Stopping Stupak: No More Playing Nice?

Yesterday hundreds of activists mobilized by The Coalition to Pass Health Care Reform and Stop Stupak!, comprised of more than 60 pro-choice organizations, went to Capitol Hill to lobby Senators to vote against any Stupak-esque abortion amendment to the health care bill currently being debated on the Senate floor, and to urge members of the House to strip the Stupak-Pitts amendment out of any final bill.

They were joined by a line-up of pro-choice congressional Democrats, including Catholics like Rep. Rosa DeLauro (D-CT), who pledged unequivocally that no health care bill with a Stupak amendment in it would be become law.

The Stupak amendment “is a devil’s bargain that we will not make,” vowed Rep. Diana DeGette (D-CO). She mocked entreaties that pro-choicers “play nice,” declaring, “I am beyond that point.”
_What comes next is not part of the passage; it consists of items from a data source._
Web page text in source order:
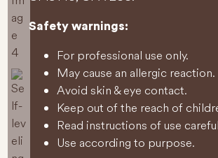
Safety warnings:
For professional use only.
May cause an allergic reaction.
Avoid skin & eye contact.
Keep out of the reach of
Read instructions of use
Use according to purpose.
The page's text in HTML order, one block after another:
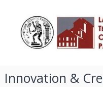
Innovation &
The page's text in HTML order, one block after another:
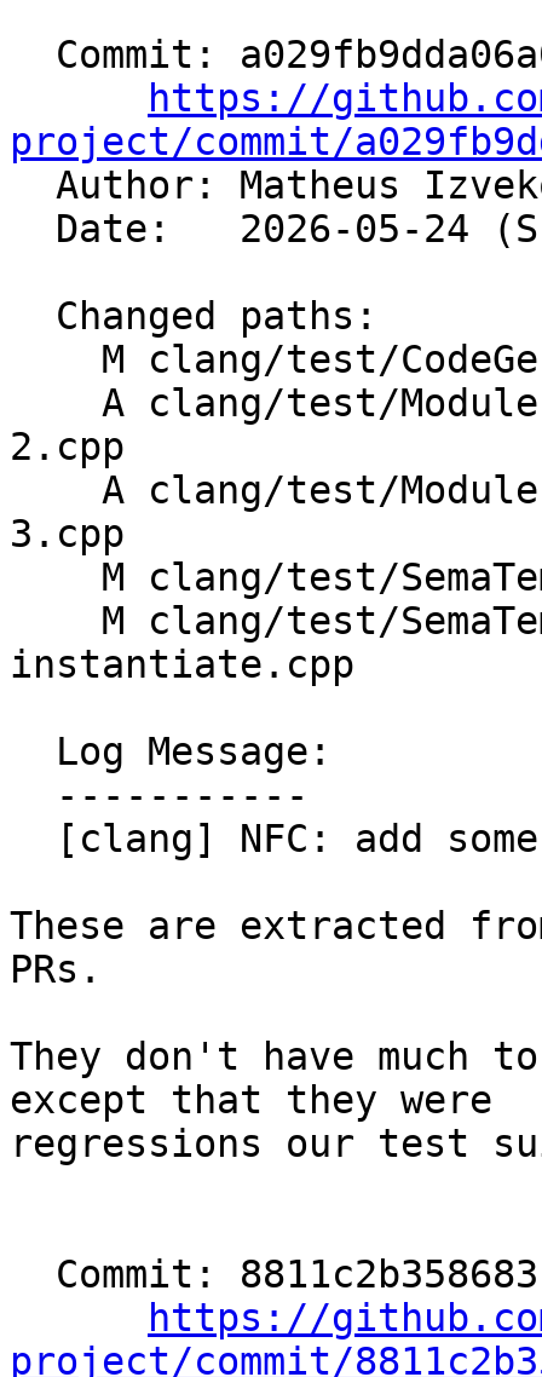
https://
project/commit/
Author: Matheus
2.cpp
3.cpp
instantiate.cpp
These are extracted
PRs.
They don't have much
except that they were
regressions our test
https://
project/commit/

The most striking aspect of the two hour-long rally in a Senate auditorium was the full-throated support for reproductive rights, a phenomenon that has been missing from many policy discussions inside the Beltway of late. Democrats have cowered over the past five years from accusations that they were “hostile” to religion because of their support for reproductive rights, and have talked instead about reaching “common ground” with opponents of abortion.
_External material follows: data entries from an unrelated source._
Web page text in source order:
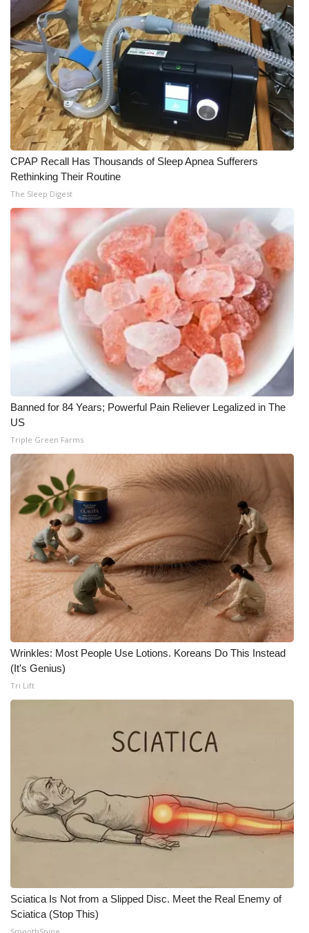
CPAP Recall Has Thousands of Sleep Apnea Sufferers
Rethinking Their Routine
The Sleep Digest
Banned for 84 Years; Powerful Pain Reliever Legalized in The
US
Triple Green Farms
Wrinkles: Most People Use Lotions. Koreans Do This Instead
(It's Genius)
Tri Lift
Sciatica Is Not from a Slipped Disc. Meet the Real Enemy of
Sciatica (Stop This)

Rep. Jan Schakowsky (D-IL), in a Helen Reddy moment, said, “a sleeping lioness has been awakened.” A vote for the Stupak amendment isn’t “safe,” she added, referring to Democrats allegedly fearing electoral blowback for voting against Stupak. “We have to make clear just how dangerous that is.”

“The real soul of Stupak,” added Sen. Barbara Boxer (D-CA), “is to chip away at Roe v. Wade.”

Culture wars over? New religious activists interested in centrism and giving up the fight over Roe in order to find “common ground?” Those religious activists didn’t have the clout or the will to stop the bishops from holding health care hostage, or to convince Democrats that they had nothing to fear from the bishops and religious right activists.

DeLauro, one of the chief Hill negotiators for common ground on abortion and a Catholic, was scathing in her criticism of the bishops. The House bill, she said, “was pro-life legislation before the bishops engaged.”

As the Rev. Carlton Veazey, president of the Religious Coalition for Reproductive Choice, told me shortly after the House bill passed, “the opposition on the right isn’t giving any ground,” adding that “sometimes common ground gets muddled.”

Yesterday, he said, “don’t let anybody tell you that religious people do not support choice.” He “called out” the USCCB, “because no one religion, no theological perspective, should get that kind of weight that they could put pressure on the Congress … and say… if we don’t have our way, we will work against health reform. We in the religious community resent that.”

Women have not only have a constitutional right to abortion, Veazey added, but a “God-given right.”

Sen. Ben Nelson (D-NE) is poised today to offer an amendment, co-sponsored with Republican Orrin Hatch, which he says will be “as identical to Stupak as it can be” (meaning it will bar coverage of abortion by both any public option and private insurance companies participating in an exchange). Sen. Bob Casey (D-PA), who earlier in the week said he was working on a “compromise” amendment, has now signaled he would support the Nelson amendment. (Both Boxer and Sen. Patty Murray (D-WA) told me at the rally yesterday that they did not know anything about the reported Casey amendment, which suggested perhaps it was not an attempted compromise that engaged the pro-choice side.)

Even supporters of the Nelson-Hatch amendment have said they doubt their amendment will pass a floor vote, but Nelson, whose vote is one of 60 Democrats needed to overcome a Republican filibuster of a final bill, said he won’t support a final bill that doesn’t include his abortion-restrictive language.